=== Begin Enclosure ===

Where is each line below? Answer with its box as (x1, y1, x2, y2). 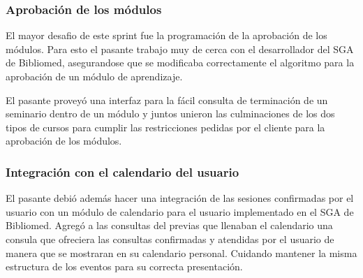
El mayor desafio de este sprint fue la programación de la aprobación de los (6, 28, 327, 43)
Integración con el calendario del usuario (6, 163, 239, 180)
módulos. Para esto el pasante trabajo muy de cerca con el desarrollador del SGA (6, 41, 354, 56)
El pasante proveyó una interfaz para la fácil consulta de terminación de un (6, 92, 328, 107)
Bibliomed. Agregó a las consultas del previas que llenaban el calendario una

=== End Enclosure ===

● EXERCISE DESCRIPTION: Repeat exactly, and only, the lines from the one containing "Integración con el" through the last line above.

● SOLUTION TO THE EXERCISE:
Integración con el calendario del usuario (6, 163, 239, 180)
módulos. Para esto el pasante trabajo muy de cerca con el desarrollador del SGA (6, 41, 354, 56)
El pasante proveyó una interfaz para la fácil consulta de terminación de un (6, 92, 328, 107)
Bibliomed. Agregó a las consultas del previas que llenaban el calendario una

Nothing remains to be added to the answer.